| What this task involves |
Your task is to reproduce exactly the lines that run from the beginning of the data through the line where "RFI that OIG" appears.

| Records shown |
• • • • •
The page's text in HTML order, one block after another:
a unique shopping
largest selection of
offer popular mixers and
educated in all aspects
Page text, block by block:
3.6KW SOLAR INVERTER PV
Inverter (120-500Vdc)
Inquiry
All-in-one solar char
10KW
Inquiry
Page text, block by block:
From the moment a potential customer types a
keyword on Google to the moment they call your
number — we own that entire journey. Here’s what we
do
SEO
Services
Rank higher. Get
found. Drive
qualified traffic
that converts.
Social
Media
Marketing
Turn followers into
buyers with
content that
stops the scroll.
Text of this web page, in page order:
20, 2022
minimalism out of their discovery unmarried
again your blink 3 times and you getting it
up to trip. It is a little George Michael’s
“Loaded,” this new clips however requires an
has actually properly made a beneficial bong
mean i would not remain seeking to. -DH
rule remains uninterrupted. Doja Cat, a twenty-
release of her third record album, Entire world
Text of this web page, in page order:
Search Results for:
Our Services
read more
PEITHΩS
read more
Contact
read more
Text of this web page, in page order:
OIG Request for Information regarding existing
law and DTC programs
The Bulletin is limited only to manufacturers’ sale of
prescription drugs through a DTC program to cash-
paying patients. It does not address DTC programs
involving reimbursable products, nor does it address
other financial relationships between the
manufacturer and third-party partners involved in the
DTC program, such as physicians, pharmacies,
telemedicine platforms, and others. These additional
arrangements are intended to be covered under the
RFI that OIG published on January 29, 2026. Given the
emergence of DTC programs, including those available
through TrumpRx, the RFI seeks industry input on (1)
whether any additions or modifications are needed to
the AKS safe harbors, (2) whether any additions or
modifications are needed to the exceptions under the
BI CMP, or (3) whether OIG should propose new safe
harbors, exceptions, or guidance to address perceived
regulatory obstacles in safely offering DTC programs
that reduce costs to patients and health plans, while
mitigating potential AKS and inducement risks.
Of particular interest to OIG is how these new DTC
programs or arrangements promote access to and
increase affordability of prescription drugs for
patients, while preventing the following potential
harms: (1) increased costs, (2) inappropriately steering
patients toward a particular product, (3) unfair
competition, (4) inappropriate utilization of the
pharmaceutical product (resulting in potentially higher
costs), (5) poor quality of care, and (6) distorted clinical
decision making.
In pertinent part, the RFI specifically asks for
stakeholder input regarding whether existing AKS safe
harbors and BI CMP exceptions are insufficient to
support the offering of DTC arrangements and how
• • • • •
| Answer to the problem |
The page's text in HTML order, one block after another:
a unique shopping
largest selection of
offer popular mixers and
educated in all aspects
Page text, block by block:
3.6KW SOLAR INVERTER PV
Inverter (120-500Vdc)
Inquiry
All-in-one solar char
10KW
Inquiry
Page text, block by block:
From the moment a potential customer types a
keyword on Google to the moment they call your
number — we own that entire journey. Here’s what we
do
SEO
Services
Rank higher. Get
found. Drive
qualified traffic
that converts.
Social
Media
Marketing
Turn followers into
buyers with
content that
stops the scroll.
Text of this web page, in page order:
20, 2022
minimalism out of their discovery unmarried
again your blink 3 times and you getting it
up to trip. It is a little George Michael’s
“Loaded,” this new clips however requires an
has actually properly made a beneficial bong
mean i would not remain seeking to. -DH
rule remains uninterrupted. Doja Cat, a twenty-
release of her third record album, Entire world
Text of this web page, in page order:
Search Results for:
Our Services
read more
PEITHΩS
read more
Contact
read more
Text of this web page, in page order:
OIG Request for Information regarding existing
law and DTC programs
The Bulletin is limited only to manufacturers’ sale of
prescription drugs through a DTC program to cash-
paying patients. It does not address DTC programs
involving reimbursable products, nor does it address
other financial relationships between the
manufacturer and third-party partners involved in the
DTC program, such as physicians, pharmacies,
telemedicine platforms, and others. These additional
arrangements are intended to be covered under the
RFI that OIG published on January 29, 2026. Given the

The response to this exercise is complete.